Collected data ::
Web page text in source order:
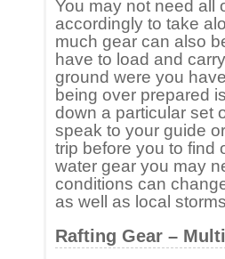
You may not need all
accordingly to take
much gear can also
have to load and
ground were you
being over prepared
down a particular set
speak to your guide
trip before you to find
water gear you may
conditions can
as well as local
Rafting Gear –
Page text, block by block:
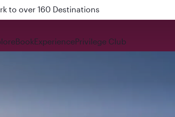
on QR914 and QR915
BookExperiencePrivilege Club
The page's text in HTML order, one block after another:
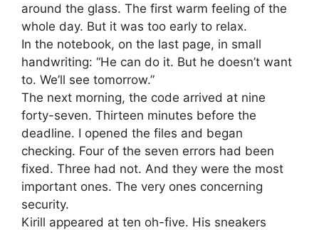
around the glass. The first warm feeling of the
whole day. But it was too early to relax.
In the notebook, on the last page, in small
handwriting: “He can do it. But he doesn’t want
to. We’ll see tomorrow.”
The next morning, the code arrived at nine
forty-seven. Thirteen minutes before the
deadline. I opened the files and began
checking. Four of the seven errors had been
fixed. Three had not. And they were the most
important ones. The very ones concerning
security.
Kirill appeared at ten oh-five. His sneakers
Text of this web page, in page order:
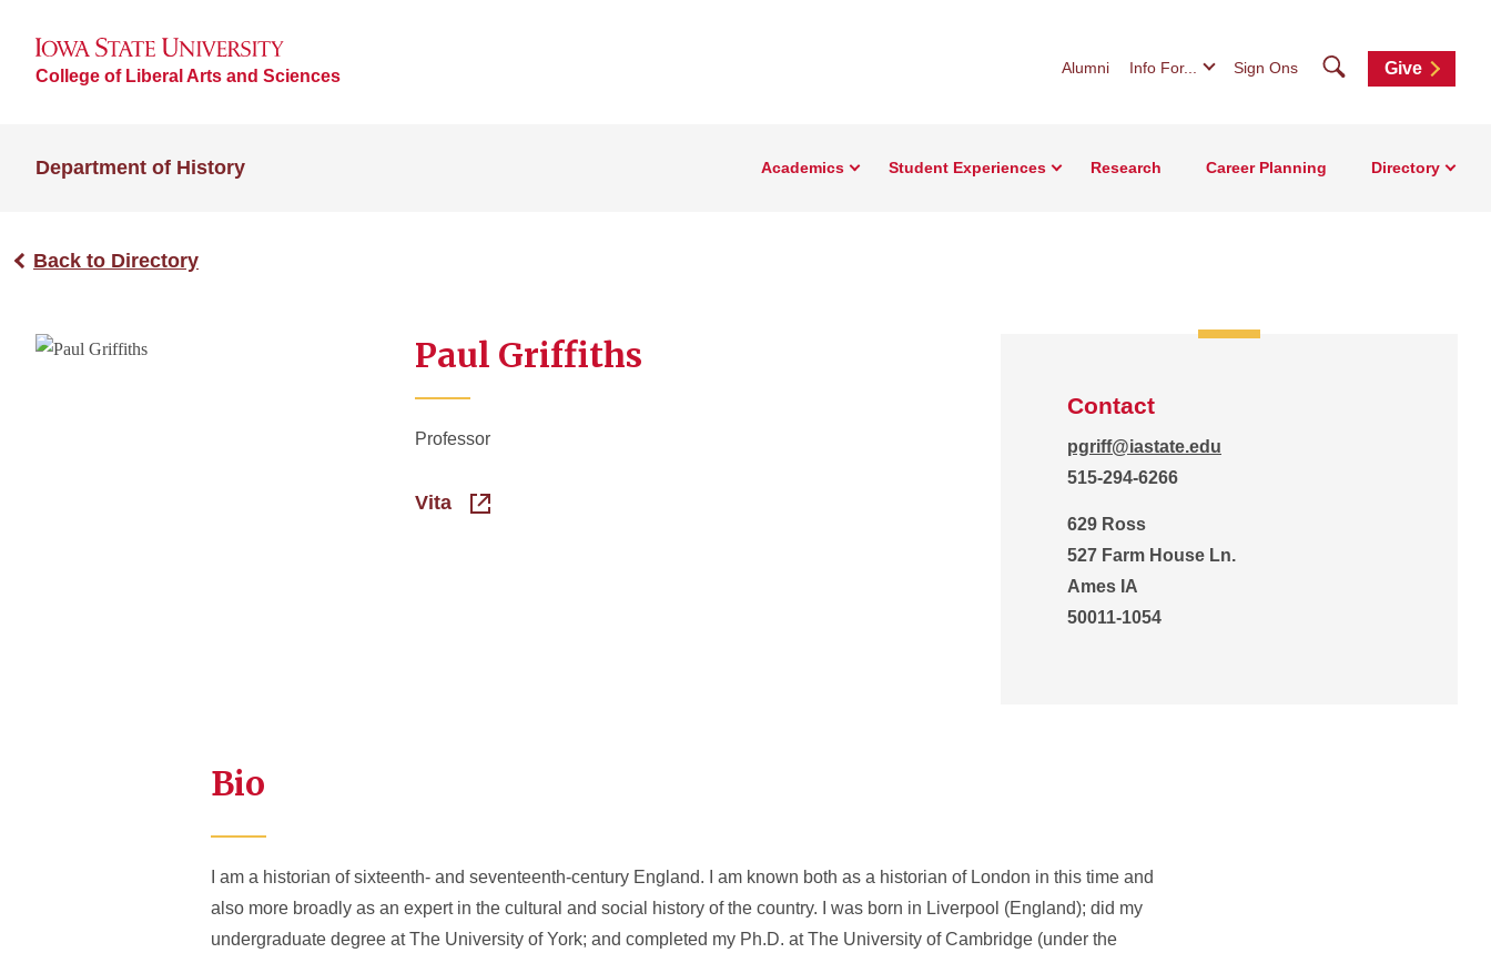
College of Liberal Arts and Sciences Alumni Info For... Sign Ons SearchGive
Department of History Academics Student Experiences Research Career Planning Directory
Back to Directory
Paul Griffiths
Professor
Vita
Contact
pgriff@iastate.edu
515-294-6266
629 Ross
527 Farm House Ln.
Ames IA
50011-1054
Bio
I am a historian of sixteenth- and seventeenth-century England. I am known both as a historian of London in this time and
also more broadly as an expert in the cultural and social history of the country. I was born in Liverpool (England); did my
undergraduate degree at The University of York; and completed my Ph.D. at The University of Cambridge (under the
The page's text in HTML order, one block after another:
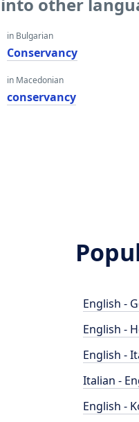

WORK REQUIRED :: The records above need to be copied exactly, though not their pictures.

EXERCISE ANSWER ::
Web page text in source order:
You may not need all
accordingly to take
much gear can also
have to load and
ground were you
being over prepared
down a particular set
speak to your guide
trip before you to find
water gear you may
conditions can
as well as local
Rafting Gear –
Page text, block by block:
on QR914 and QR915
BookExperiencePrivilege Club
The page's text in HTML order, one block after another:
around the glass. The first warm feeling of the
whole day. But it was too early to relax.
In the notebook, on the last page, in small
handwriting: “He can do it. But he doesn’t want
to. We’ll see tomorrow.”
The next morning, the code arrived at nine
forty-seven. Thirteen minutes before the
deadline. I opened the files and began
checking. Four of the seven errors had been
fixed. Three had not. And they were the most
important ones. The very ones concerning
security.
Kirill appeared at ten oh-five. His sneakers
Text of this web page, in page order:
College of Liberal Arts and Sciences Alumni Info For... Sign Ons SearchGive
Department of History Academics Student Experiences Research Career Planning Directory
Back to Directory
Paul Griffiths
Professor
Vita
Contact
pgriff@iastate.edu
515-294-6266
629 Ross
527 Farm House Ln.
Ames IA
50011-1054
Bio
I am a historian of sixteenth- and seventeenth-century England. I am known both as a historian of London in this time and
also more broadly as an expert in the cultural and social history of the country. I was born in Liverpool (England); did my
undergraduate degree at The University of York; and completed my Ph.D. at The University of Cambridge (under the
The page's text in HTML order, one block after another:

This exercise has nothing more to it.